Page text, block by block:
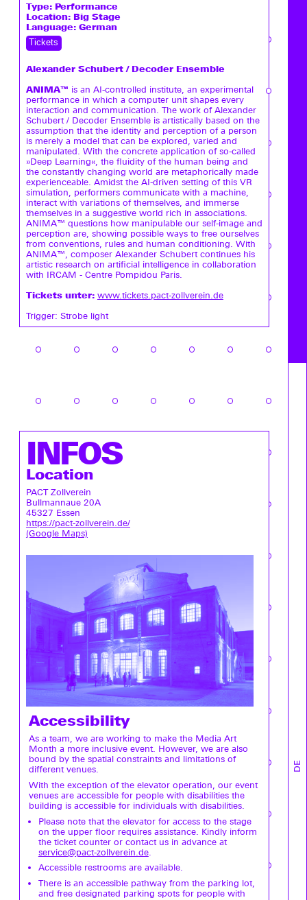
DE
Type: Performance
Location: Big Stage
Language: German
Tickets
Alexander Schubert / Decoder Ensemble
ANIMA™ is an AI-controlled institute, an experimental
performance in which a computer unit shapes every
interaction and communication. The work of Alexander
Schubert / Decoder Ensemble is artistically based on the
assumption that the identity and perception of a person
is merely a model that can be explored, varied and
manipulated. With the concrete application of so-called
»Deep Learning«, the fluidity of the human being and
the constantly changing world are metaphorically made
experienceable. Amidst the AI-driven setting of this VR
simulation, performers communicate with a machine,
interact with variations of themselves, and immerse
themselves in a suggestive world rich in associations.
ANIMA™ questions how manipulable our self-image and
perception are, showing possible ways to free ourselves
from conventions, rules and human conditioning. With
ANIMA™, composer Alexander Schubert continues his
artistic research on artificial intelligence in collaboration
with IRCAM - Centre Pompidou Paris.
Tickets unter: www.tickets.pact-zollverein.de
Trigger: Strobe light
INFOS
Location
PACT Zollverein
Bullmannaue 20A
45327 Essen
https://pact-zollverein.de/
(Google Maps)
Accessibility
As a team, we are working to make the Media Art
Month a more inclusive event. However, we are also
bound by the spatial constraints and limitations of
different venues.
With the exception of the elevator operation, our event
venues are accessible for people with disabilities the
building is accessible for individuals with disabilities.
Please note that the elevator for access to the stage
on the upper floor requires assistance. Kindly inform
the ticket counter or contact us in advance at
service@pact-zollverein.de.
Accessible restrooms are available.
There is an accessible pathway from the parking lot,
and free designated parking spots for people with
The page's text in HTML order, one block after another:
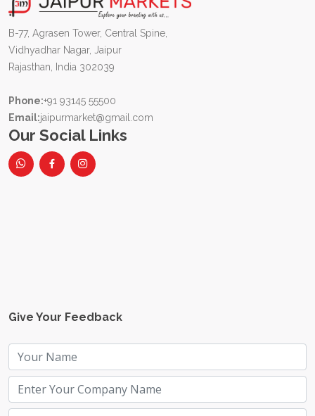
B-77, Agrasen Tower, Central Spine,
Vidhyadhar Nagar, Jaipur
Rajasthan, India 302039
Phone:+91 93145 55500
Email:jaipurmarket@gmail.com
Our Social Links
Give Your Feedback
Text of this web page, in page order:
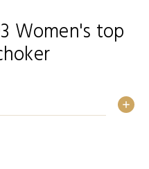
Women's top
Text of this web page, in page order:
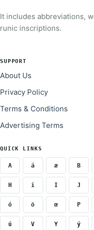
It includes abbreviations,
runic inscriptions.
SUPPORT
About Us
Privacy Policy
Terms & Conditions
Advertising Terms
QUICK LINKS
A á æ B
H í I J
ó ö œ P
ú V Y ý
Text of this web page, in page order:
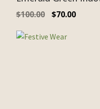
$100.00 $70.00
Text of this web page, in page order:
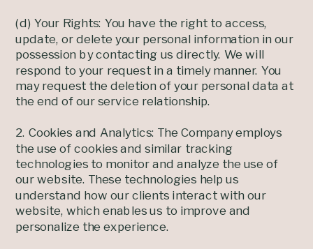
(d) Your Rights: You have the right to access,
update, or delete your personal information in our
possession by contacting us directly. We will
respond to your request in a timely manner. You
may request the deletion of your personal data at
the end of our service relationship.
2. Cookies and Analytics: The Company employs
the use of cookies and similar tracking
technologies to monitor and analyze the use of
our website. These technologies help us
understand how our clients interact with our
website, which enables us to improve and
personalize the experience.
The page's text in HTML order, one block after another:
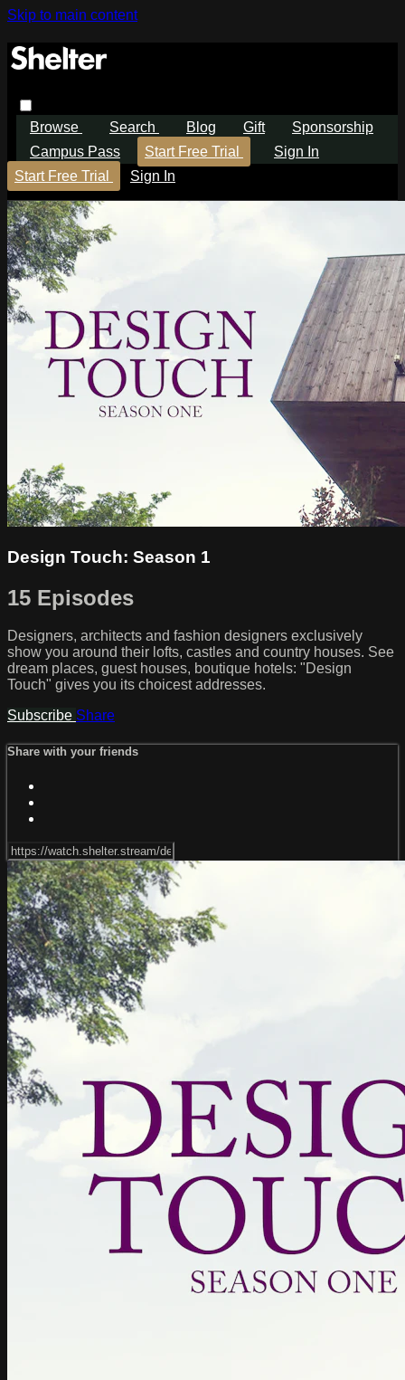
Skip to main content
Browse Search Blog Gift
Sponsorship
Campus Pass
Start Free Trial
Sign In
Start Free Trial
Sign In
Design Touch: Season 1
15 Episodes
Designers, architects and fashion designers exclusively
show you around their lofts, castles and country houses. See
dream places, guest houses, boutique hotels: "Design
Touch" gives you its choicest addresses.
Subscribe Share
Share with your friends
-.-.-
- What to do -
Retype exactly. Include each line from the start of the material through the line holding "building is accessible", and leave the pictures out.

- Response area -
Page text, block by block:
DE
Type: Performance
Location: Big Stage
Language: German
Tickets
Alexander Schubert / Decoder Ensemble
ANIMA™ is an AI-controlled institute, an experimental
performance in which a computer unit shapes every
interaction and communication. The work of Alexander
Schubert / Decoder Ensemble is artistically based on the
assumption that the identity and perception of a person
is merely a model that can be explored, varied and
manipulated. With the concrete application of so-called
»Deep Learning«, the fluidity of the human being and
the constantly changing world are metaphorically made
experienceable. Amidst the AI-driven setting of this VR
simulation, performers communicate with a machine,
interact with variations of themselves, and immerse
themselves in a suggestive world rich in associations.
ANIMA™ questions how manipulable our self-image and
perception are, showing possible ways to free ourselves
from conventions, rules and human conditioning. With
ANIMA™, composer Alexander Schubert continues his
artistic research on artificial intelligence in collaboration
with IRCAM - Centre Pompidou Paris.
Tickets unter: www.tickets.pact-zollverein.de
Trigger: Strobe light
INFOS
Location
PACT Zollverein
Bullmannaue 20A
45327 Essen
https://pact-zollverein.de/
(Google Maps)
Accessibility
As a team, we are working to make the Media Art
Month a more inclusive event. However, we are also
bound by the spatial constraints and limitations of
different venues.
With the exception of the elevator operation, our event
venues are accessible for people with disabilities the
building is accessible for individuals with disabilities.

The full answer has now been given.